Necrotising fasciitis is classified into two microbiologic categories. Type I ‘polymicrobial’ necrotising infection is caused by mixed aerobic and anaerobic bacteria. Type II ‘monomicrobial’ necrotising infection is caused by a single organism, most commonly group A Streptococcus or Staphylococcus aureus [3]. This patient had type I necrotising fasciitis, which is the more common of the two subtypes, hence the need for broad-spectrum empirical antibiotic coverage [7].
There have been only two other documented cases of necrotising infection associated with underlying malignancy. One in a 42-year-old patient who underwent localised debridement only and an interval modified radical mastectomy [10], and the other in a 56-year-old patient who underwent a modified radical mastectomy for source control [1]. Both received broad-spectrum antibiotic treatment.

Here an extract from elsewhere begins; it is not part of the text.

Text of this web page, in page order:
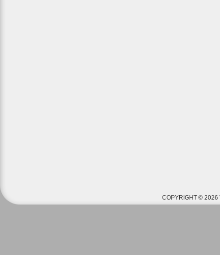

We describe a rare case of breast necrotising fasciitis following a minor trauma to the breast, on a background of undiagnosed underlying breast cancer. She was managed appropriately with prompt fluid resuscitation, broad-spectrum intravenous antibiotics and early surgical debridement. Early primary closure of the wound was able to be achieved, given the extensive initial debridement. The haematoma that developed in this patient while she was newly therapeutically anticoagulated was an unfortunate complication. Nonetheless, the wound was able to be closed again primarily after the haematoma was evacuated, with no further wound complications arising.

Conclusions
Necrotising fasciitis of the breast is a rare condition. In this case, necrotising fasciitis was suspected on clinical grounds, and the diagnosis was supported by laboratory findings and cross-sectional imaging, and ultimately confirmed by diagnostic incision. This case highlights the importance of having a high index of suspicion for necrotising infection and ensuring early surgical referral. It is imperative that once suspected, the patient is treated with broad-spectrum antibiotics, given that most necrotising infections are polymicrobial. Prompt surgical debridement of all necrotic tissue is paramount, and a staged re-look debridement in theatre within 24-48 hours is recommended to ensure no further necrotic or nonviable tissue remains. Reconstruction should be individualised. In this case, primary closure was achieved at the second operation due to successful debridement at the index operation.